─── RECORDS SHOWN
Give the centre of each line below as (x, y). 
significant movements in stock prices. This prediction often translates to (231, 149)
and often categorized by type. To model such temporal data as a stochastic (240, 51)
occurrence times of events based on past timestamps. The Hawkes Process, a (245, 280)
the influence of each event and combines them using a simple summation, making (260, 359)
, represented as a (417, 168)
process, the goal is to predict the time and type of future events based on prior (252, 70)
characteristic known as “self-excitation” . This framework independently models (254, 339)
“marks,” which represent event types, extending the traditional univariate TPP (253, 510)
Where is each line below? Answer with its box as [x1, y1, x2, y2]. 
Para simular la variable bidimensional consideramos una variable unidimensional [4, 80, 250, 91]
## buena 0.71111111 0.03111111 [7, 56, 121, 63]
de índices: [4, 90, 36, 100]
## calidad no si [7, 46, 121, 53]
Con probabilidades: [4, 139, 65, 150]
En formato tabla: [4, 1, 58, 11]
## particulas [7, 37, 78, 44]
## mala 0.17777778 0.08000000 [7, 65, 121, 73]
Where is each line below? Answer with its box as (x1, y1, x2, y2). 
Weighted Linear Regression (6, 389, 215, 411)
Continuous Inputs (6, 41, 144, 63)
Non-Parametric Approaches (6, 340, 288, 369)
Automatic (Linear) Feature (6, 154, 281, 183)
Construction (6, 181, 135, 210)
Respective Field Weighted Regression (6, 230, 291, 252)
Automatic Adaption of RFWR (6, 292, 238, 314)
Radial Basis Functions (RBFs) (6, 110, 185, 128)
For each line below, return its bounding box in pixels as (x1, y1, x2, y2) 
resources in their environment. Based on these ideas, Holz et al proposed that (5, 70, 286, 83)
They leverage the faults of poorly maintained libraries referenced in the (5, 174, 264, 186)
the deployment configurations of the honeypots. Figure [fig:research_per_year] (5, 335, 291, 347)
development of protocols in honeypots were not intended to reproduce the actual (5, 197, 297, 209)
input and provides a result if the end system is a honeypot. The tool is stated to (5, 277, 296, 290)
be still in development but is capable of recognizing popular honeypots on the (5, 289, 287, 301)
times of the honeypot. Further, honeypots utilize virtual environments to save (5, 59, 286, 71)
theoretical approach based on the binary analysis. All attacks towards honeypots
──────
─── RECORDS SHOWN
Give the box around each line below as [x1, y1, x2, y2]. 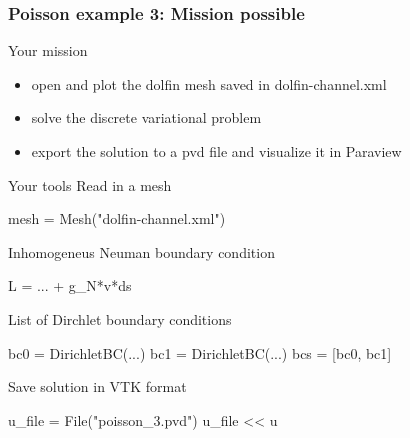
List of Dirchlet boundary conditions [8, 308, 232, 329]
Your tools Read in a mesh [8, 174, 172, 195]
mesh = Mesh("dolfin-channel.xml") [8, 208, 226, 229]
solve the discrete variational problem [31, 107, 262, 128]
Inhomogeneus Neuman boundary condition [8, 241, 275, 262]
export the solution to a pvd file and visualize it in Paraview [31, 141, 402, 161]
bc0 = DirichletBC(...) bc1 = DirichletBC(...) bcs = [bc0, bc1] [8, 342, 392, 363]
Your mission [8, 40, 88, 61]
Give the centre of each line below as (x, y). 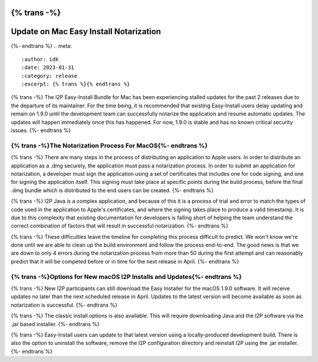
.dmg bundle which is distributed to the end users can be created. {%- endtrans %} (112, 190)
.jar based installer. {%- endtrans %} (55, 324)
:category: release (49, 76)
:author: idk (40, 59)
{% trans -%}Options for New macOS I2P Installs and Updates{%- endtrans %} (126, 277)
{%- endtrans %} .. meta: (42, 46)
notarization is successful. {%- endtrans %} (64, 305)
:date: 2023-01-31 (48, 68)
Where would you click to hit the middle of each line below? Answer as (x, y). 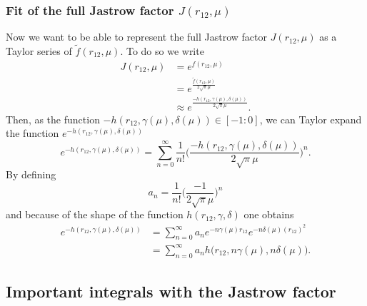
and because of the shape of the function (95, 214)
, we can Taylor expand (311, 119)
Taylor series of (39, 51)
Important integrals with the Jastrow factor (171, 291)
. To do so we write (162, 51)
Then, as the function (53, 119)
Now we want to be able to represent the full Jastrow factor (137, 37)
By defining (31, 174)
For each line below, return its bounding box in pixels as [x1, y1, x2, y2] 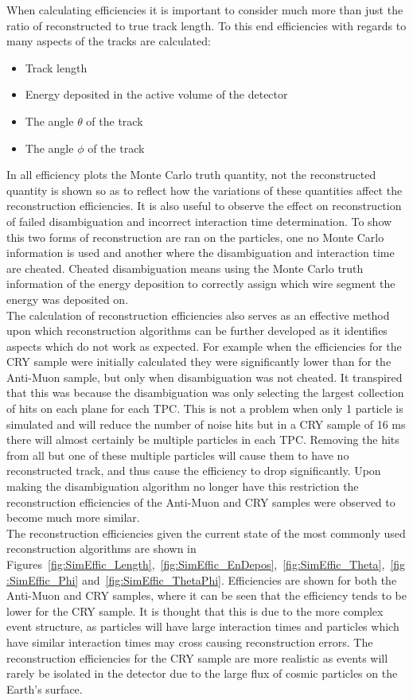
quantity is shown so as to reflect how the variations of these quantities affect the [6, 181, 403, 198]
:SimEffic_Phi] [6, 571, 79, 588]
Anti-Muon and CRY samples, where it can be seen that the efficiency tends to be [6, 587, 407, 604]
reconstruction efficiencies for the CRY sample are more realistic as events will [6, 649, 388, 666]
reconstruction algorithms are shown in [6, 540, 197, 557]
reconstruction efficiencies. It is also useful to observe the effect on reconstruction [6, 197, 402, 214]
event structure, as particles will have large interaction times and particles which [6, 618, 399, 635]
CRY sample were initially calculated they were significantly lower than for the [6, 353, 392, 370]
──────
### TASK INSTRUCTIONS
What lines above mention "which"? Copy each one.

### EXPECTED ANSWER
“marks,” which represent event types, extending the traditional univariate TPP (253, 510)
.dmg bundle which is distributed to the end users can be created. {%- endtrans %} (112, 190)
event structure, as particles will have large interaction times and particles which [6, 618, 399, 635]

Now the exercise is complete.